• [Task goal] What lines of the data hold the string "bringing"? Copy them all.

• [Records for processing]
────────────────────

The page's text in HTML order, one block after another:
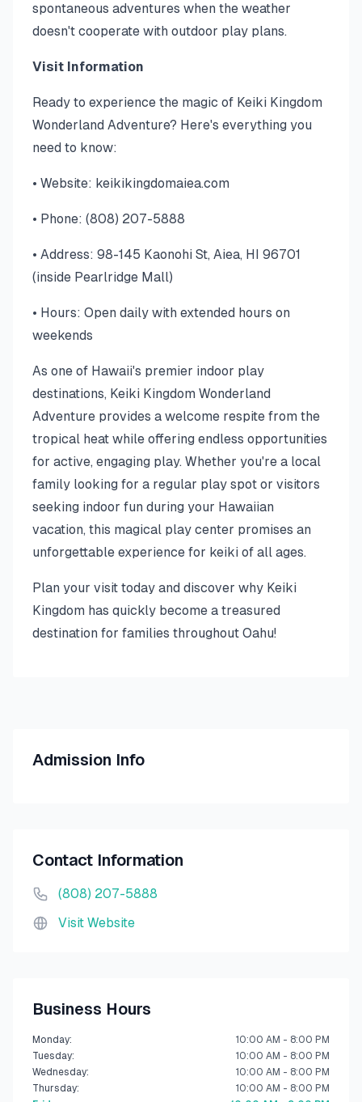
spontaneous adventures when the weather
doesn't cooperate with outdoor play plans.
Visit Information
Ready to experience the magic of Keiki Kingdom
Wonderland Adventure? Here's everything you
need to know:
• Website: keikikingdomaiea.com
• Phone: (808) 207-5888
• Address: 98-145 Kaonohi St, Aiea, HI 96701
(inside Pearlridge Mall)
• Hours: Open daily with extended hours on
weekends
As one of Hawaii's premier indoor play
destinations, Keiki Kingdom Wonderland
Adventure provides a welcome respite from the
tropical heat while offering endless opportunities
for active, engaging play. Whether you're a local
family looking for a regular play spot or visitors
seeking indoor fun during your Hawaiian
vacation, this magical play center promises an
unforgettable experience for keiki of all ages.
Plan your visit today and discover why Keiki
Kingdom has quickly become a treasured
destination for families throughout Oahu!
Admission Info
Contact Information
(808) 207-5888
Visit Website
Business Hours
Monday:
10:00 AM - 8:00 PM
Tuesday:
10:00 AM - 8:00 PM
Wednesday:
10:00 AM - 8:00 PM
Thursday:
10:00 AM - 8:00 PM
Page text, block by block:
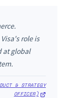
role is
at global
& STRATEGY
OFFICER)
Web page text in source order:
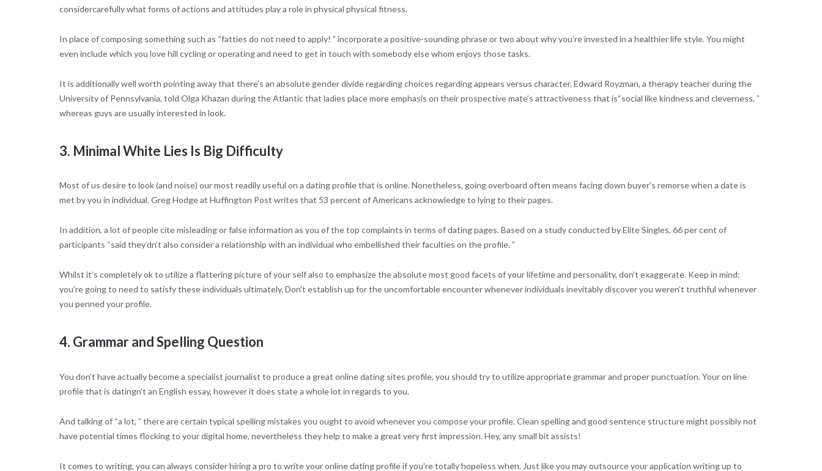
considercarefully what forms of actions and attitudes play a role in physical physical fitness.
In place of composing something such as “fatties do not need to apply! ” incorporate a positive-sounding phrase or two about why you’re invested in a healthier life style. You might
even include which you love hill cycling or operating and need to get in touch with somebody else whom enjoys those tasks.
It is additionally well worth pointing away that there’s an absolute gender divide regarding choices regarding appears versus character. Edward Royzman, a therapy teacher during the
University of Pennsylvania, told Olga Khazan during the Atlantic that ladies place more emphasis on their prospective mate’s attractiveness that is“social like kindness and cleverness, ”
whereas guys are usually interested in look.
3. Minimal White Lies Is Big Difficulty
Most of us desire to look (and noise) our most readily useful on a dating profile that is online. Nonetheless, going overboard often means facing down buyer’s remorse when a date is
met by you in individual. Greg Hodge at Huffington Post writes that 53 percent of Americans acknowledge to lying to their pages.
In addition, a lot of people cite misleading or false information as you of the top complaints in terms of dating pages. Based on a study conducted by Elite Singles, 66 per cent of
participants “said they’dn’t also consider a relationship with an individual who embellished their faculties on the profile. ”
Whilst it’s completely ok to utilize a flattering picture of your self also to emphasize the absolute most good facets of your lifetime and personality, don’t exaggerate. Keep in mind:
you’re going to need to satisfy these individuals ultimately. Don’t establish up for the uncomfortable encounter whenever individuals inevitably discover you weren’t truthful whenever
you penned your profile.
4. Grammar and Spelling Question
You don’t have actually become a specialist journalist to produce a great online dating sites profile, you should try to utilize appropriate grammar and proper punctuation. Your on line
profile that is datingn’t an English essay, however it does state a whole lot in regards to you.
And talking of “a lot, ” there are certain typical spelling mistakes you ought to avoid whenever you compose your profile. Clean spelling and good sentence structure might possibly not
have potential times flocking to your digital home, nevertheless they help to make a great very first impression. Hey, any small bit assists!
It comes to writing, you can always consider hiring a pro to write your online dating profile if you’re totally hopeless when. Just like you may outsource your application writing up to
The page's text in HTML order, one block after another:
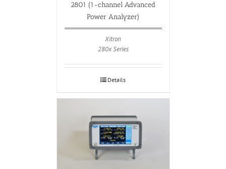
2801 (1-channel Advanced
Power Analyzer)
Xitron
280x Series
Details
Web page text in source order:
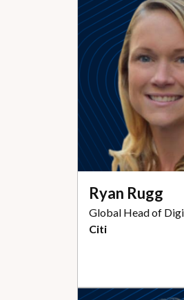
Ryan Rugg
Global Head of
Citi
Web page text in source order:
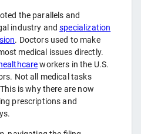
the parallels and
industry andspecialization
. Doctors used to make
medical issues directly.
workers in the U.S.
Not all medical tasks
is why there are now
prescriptions and
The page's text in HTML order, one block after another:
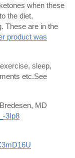
when these
the diet,
These are in the
product was
sleep,
etc.See
MD
3Ip8
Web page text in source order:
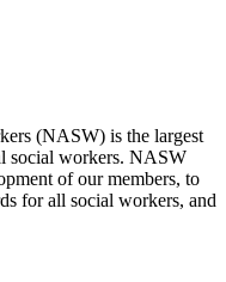
(NASW) is the largest
social workers. NASW
of our members, to
for all social workers, and
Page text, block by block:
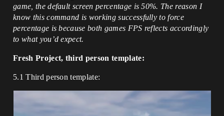
game, the default screen percentage is 50%. The reason I
know this command is working successfully to force
percentage is because both games FPS reflects accordingly
to what you’d expect.
Fresh Project, third person template:
5.1 Third person template:
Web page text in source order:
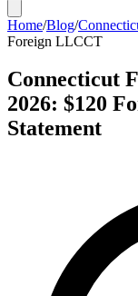
Home/Blog/
Foreign LLCCT
Connecticut
2026: $120
Statement
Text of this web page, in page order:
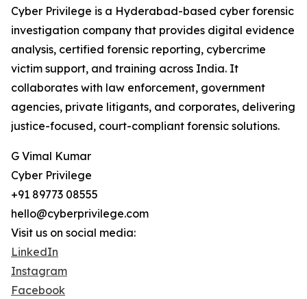
Cyber Privilege is a Hyderabad-based cyber forensic
investigation company that provides digital evidence
analysis, certified forensic reporting, cybercrime
victim support, and training across India. It
collaborates with law enforcement, government
agencies, private litigants, and corporates, delivering
justice-focused, court-compliant forensic solutions.
G Vimal Kumar
Cyber Privilege
+91 89773 08555
hello@cyberprivilege.com
Visit us on social media:
LinkedIn
Instagram
Facebook
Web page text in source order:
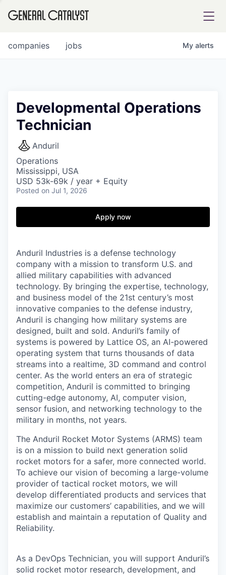
FUND
INSTITUTE
Content
jobs
companies My alerts
Developmental Operations
Technician
Anduril
Operations
Mississippi, USA
USD 53k-69k / year + Equity
Posted on Jul 1, 2026
Apply now
Anduril Industries is a defense technology
company with a mission to transform U.S. and
allied military capabilities with advanced
technology. By bringing the expertise, technology,
and business model of the 21st century’s most
innovative companies to the defense industry,
Anduril is changing how military systems are
designed, built and sold. Anduril’s family of
systems is powered by Lattice OS, an AI-powered
operating system that turns thousands of data
streams into a realtime, 3D command and control
center. As the world enters an era of strategic
competition, Anduril is committed to bringing
cutting-edge autonomy, AI, computer vision,
sensor fusion, and networking technology to the
military in months, not years.
The Anduril Rocket Motor Systems (ARMS) team
is on a mission to build next generation solid
rocket motors for a safer, more connected world.
To achieve our vision of becoming a large-volume
provider of tactical rocket motors, we will
develop differentiated products and services that
maximize our customers’ capabilities, and we will
establish and maintain a reputation of Quality and
Reliability.
As a DevOps Technician, you will support Anduril’s
solid rocket motor research, development, and
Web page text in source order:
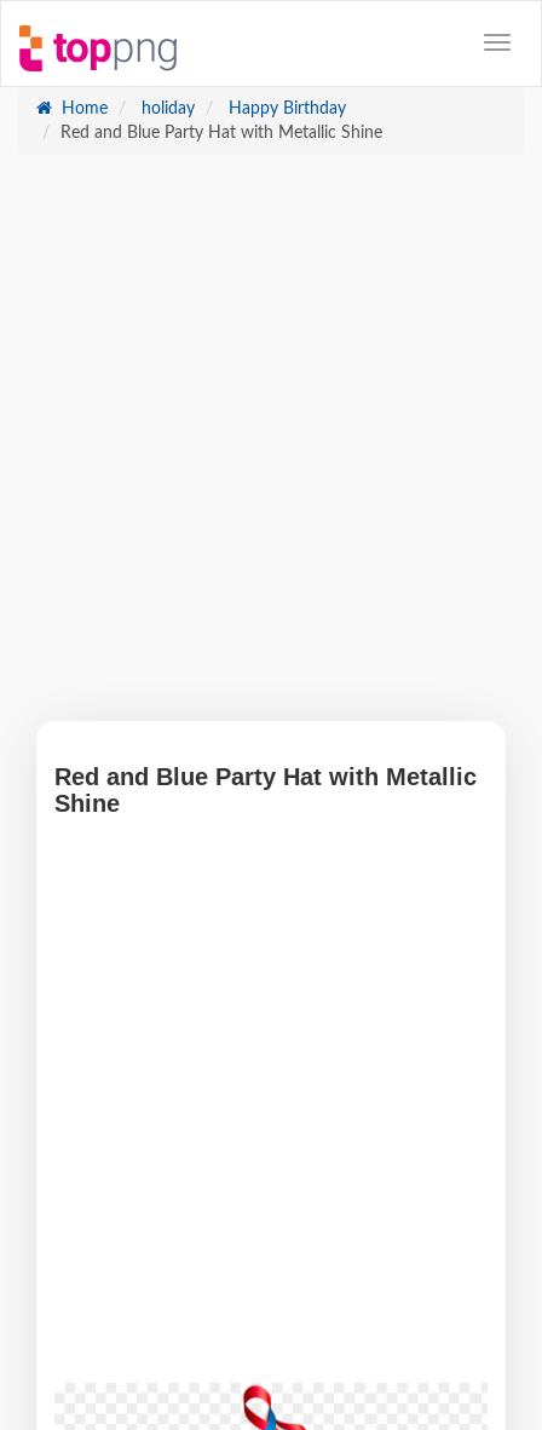
Home holiday
Happy Birthday
Red and Blue Party Hat with Metallic Shine
Red and Blue Party Hat with Metallic
Shine
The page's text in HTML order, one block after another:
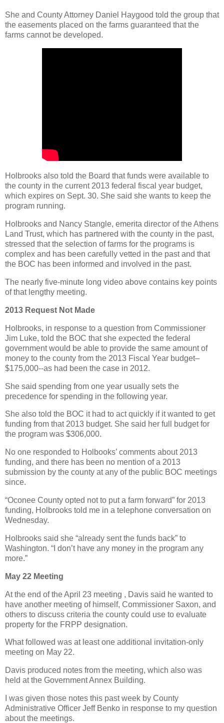
She and County Attorney Daniel Haygood told the group that
the easements placed on the farms guaranteed that the
farms cannot be developed.
Holbrooks also told the Board that funds were available to
the county in the current 2013 federal fiscal year budget,
which expires on Sept. 30. She said she wants to keep the
program running.
Holbrooks and Nancy Stangle, emerita director of the Athens
Land Trust, which has partnered with the county in the past,
stressed that the selection of farms for the programs is
complex and has been carefully vetted in the past and that
the BOC has been informed and involved in the past.
The nearly five-minute long video above contains key points
of that lengthy meeting.
2013 Request Not Made
Holbrooks, in response to a question from Commissioner
Jim Luke, told the BOC that she expected the federal
government would be able to provide the same amount of
money to the county from the 2013 Fiscal Year budget–
$175,000--as had been the case in 2012.
She said spending from one year usually sets the
precedence for spending in the following year.
She also told the BOC it had to act quickly if it wanted to get
funding from that 2013 budget. She said her full budget for
the program was $306,000.
No one responded to Holbooks’ comments about 2013
funding, and there has been no mention of a 2013
submission by the county at any of the public BOC meetings
since.
“Oconee County opted not to put a farm forward” for 2013
funding, Holbrooks told me in a telephone conversation on
Wednesday.
Holbrooks said she “already sent the funds back” to
Washington. “I don’t have any money in the program any
more.”
May 22 Meeting
At the end of the April 23 meeting , Davis said he wanted to
have another meeting of himself, Commissioner Saxon, and
others to discuss criteria the county could use to evaluate
property for the FRPP designation.
What followed was at least one additional invitation-only
meeting on May 22.
Davis produced notes from the meeting, which also was
held at the Government Annex Building.
I was given those notes this past week by County
Administrative Officer Jeff Benko in response to my question
about the meetings.
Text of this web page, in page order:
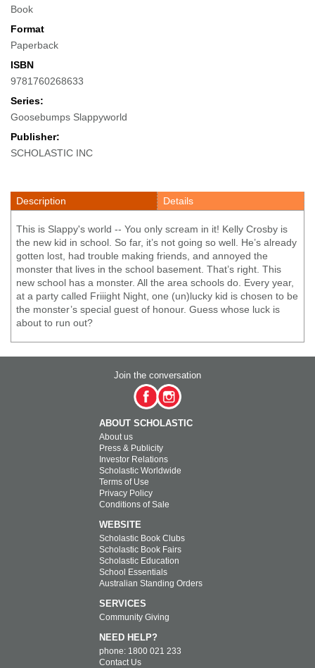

────────────────────

• [Answer to this task]
technology. By bringing the expertise, technology,
competition, Anduril is committed to bringing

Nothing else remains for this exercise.